Sometimes called “the walled city” or “the Big Q,” San Quentin is the oldest prison in California and the only one with a death row. This alone gives the prison a fearsome reputation. The 3,806 men incarcerated here have been convicted of everything from petty theft to brutal murder. Most, however, have an opportunity to participate in more than 70 programs designed to rehabiliate them. Many of the programs are run by an army of about 3,000 volunteers, of whom McNamara is one.

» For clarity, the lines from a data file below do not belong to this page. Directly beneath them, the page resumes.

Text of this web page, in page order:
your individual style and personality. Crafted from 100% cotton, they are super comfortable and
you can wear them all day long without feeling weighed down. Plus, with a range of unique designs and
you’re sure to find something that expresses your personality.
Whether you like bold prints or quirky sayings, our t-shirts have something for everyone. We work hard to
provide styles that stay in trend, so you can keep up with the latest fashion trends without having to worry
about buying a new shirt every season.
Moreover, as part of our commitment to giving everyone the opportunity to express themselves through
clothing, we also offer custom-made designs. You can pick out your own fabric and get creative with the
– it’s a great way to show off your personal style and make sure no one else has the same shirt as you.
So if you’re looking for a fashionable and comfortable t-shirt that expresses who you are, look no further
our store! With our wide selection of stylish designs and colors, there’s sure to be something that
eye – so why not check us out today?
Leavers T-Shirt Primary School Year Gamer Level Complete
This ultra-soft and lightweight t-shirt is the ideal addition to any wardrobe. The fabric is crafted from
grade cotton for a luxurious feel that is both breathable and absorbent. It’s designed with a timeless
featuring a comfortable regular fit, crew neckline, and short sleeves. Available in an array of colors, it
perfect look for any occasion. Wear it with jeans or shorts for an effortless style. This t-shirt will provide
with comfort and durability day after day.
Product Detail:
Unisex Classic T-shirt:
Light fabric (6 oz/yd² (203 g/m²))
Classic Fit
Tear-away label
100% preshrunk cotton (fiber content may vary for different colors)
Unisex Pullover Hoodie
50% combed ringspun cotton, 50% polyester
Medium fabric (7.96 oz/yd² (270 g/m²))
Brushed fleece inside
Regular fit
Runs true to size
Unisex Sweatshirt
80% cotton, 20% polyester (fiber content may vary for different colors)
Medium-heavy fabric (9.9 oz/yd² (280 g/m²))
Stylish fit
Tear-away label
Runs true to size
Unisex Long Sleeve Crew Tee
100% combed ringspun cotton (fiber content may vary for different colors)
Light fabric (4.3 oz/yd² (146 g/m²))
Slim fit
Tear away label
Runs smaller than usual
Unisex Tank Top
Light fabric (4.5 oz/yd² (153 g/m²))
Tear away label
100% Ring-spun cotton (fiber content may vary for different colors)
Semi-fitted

After signing in at the final desk, in the Education Building, McNamara makes his way around a bed of agapanthus, marigolds, and alyssum. “The guy who does this does a great job,” he notes. He ends up at a bunker-like building in the far corner of the yard. It has concrete walls, high windows, and one heavy door. Inside, waiting for him, 12 men sit around a rectangular table in the center of a room ringed by five computer stations. The men — black, white, Asian, Hispanic — all wear blue uniforms stamped in black with “CDCR,” for California Department of Corrections and Rehabilitation. But there is little uniform about these men. Not their crimes: burglaries, assault with a deadly weapon, bank robbery, second-degree murder with a firearm. And not the habits that drove those crimes: drug addiction, anger, gang membership. 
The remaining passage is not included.